▸ **Problem details**
Below are the records; print them again exactly and omit the pictures.

▸ **Input material**
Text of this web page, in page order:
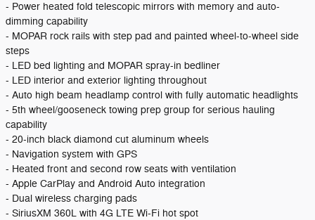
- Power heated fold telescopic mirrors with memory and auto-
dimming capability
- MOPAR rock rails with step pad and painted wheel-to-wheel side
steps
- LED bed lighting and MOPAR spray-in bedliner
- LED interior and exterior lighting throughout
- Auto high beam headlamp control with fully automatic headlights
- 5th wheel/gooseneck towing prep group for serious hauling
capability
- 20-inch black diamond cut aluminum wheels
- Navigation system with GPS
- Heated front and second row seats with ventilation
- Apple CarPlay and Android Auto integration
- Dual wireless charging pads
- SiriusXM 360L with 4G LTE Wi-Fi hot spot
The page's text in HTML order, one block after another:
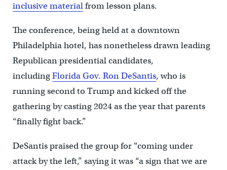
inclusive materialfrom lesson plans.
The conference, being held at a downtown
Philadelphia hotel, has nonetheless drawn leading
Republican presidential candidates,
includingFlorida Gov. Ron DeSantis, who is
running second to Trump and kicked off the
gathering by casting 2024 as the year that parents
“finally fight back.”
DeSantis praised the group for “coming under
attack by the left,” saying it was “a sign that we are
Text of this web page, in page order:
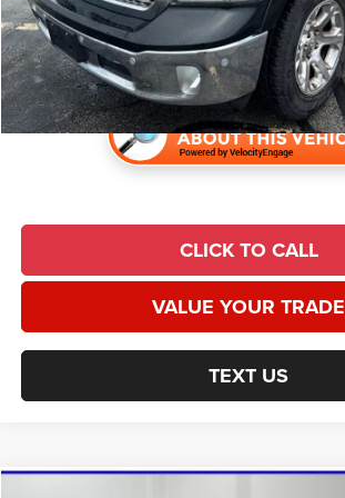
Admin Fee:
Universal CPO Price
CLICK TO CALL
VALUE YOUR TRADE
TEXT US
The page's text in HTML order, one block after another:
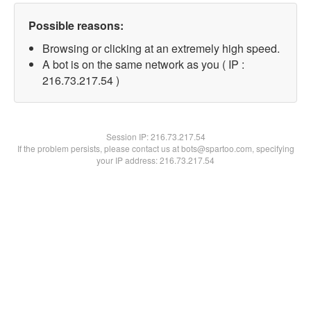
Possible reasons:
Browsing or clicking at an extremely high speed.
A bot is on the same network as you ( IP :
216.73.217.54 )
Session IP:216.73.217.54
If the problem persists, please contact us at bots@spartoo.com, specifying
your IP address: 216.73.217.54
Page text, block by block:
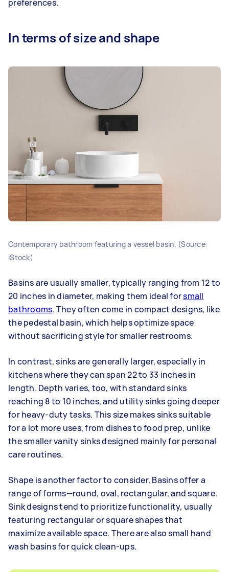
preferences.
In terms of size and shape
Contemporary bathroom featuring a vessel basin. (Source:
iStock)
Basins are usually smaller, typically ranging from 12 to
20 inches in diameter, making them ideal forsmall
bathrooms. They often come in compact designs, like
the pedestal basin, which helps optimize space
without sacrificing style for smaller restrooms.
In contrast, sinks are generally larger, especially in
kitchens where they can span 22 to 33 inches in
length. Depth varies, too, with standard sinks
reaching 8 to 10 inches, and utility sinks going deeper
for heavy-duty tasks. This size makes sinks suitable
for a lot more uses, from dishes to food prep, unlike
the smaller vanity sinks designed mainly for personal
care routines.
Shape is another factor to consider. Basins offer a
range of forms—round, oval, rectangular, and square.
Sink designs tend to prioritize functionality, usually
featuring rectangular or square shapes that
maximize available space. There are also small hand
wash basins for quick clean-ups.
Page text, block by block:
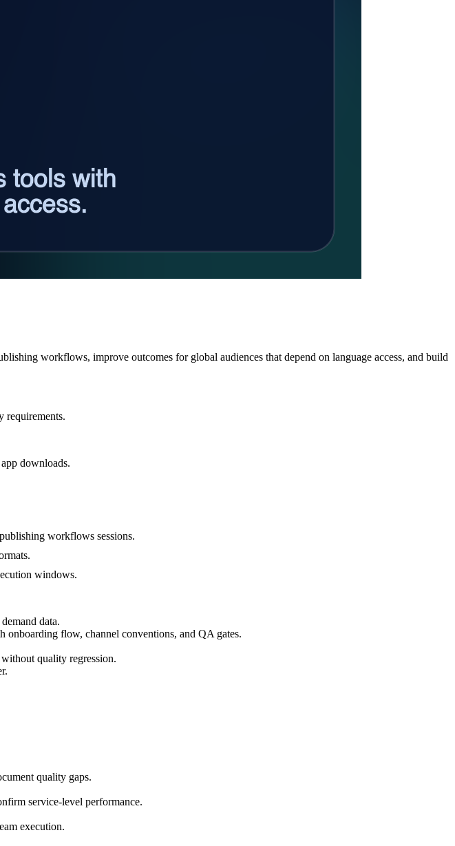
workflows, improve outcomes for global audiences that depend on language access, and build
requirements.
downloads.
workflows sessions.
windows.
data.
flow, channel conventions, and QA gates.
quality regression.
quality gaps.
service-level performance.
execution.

▸ **Result for this task**
Text of this web page, in page order:
- Power heated fold telescopic mirrors with memory and auto-
dimming capability
- MOPAR rock rails with step pad and painted wheel-to-wheel side
steps
- LED bed lighting and MOPAR spray-in bedliner
- LED interior and exterior lighting throughout
- Auto high beam headlamp control with fully automatic headlights
- 5th wheel/gooseneck towing prep group for serious hauling
capability
- 20-inch black diamond cut aluminum wheels
- Navigation system with GPS
- Heated front and second row seats with ventilation
- Apple CarPlay and Android Auto integration
- Dual wireless charging pads
- SiriusXM 360L with 4G LTE Wi-Fi hot spot
The page's text in HTML order, one block after another:
inclusive materialfrom lesson plans.
The conference, being held at a downtown
Philadelphia hotel, has nonetheless drawn leading
Republican presidential candidates,
includingFlorida Gov. Ron DeSantis, who is
running second to Trump and kicked off the
gathering by casting 2024 as the year that parents
“finally fight back.”
DeSantis praised the group for “coming under
attack by the left,” saying it was “a sign that we are
Text of this web page, in page order:
Admin Fee:
Universal CPO Price
CLICK TO CALL
VALUE YOUR TRADE
TEXT US
The page's text in HTML order, one block after another:
Possible reasons:
Browsing or clicking at an extremely high speed.
A bot is on the same network as you ( IP :
216.73.217.54 )
Session IP:216.73.217.54
If the problem persists, please contact us at bots@spartoo.com, specifying
your IP address: 216.73.217.54
Page text, block by block:
preferences.
In terms of size and shape
Contemporary bathroom featuring a vessel basin. (Source:
iStock)
Basins are usually smaller, typically ranging from 12 to
20 inches in diameter, making them ideal forsmall
bathrooms. They often come in compact designs, like
the pedestal basin, which helps optimize space
without sacrificing style for smaller restrooms.
In contrast, sinks are generally larger, especially in
kitchens where they can span 22 to 33 inches in
length. Depth varies, too, with standard sinks
reaching 8 to 10 inches, and utility sinks going deeper
for heavy-duty tasks. This size makes sinks suitable
for a lot more uses, from dishes to food prep, unlike
the smaller vanity sinks designed mainly for personal
care routines.
Shape is another factor to consider. Basins offer a
range of forms—round, oval, rectangular, and square.
Sink designs tend to prioritize functionality, usually
featuring rectangular or square shapes that
maximize available space. There are also small hand
wash basins for quick clean-ups.
Page text, block by block:
workflows, improve outcomes for global audiences that depend on language access, and build
requirements.
downloads.
workflows sessions.
windows.
data.
flow, channel conventions, and QA gates.
quality regression.
quality gaps.
service-level performance.
execution.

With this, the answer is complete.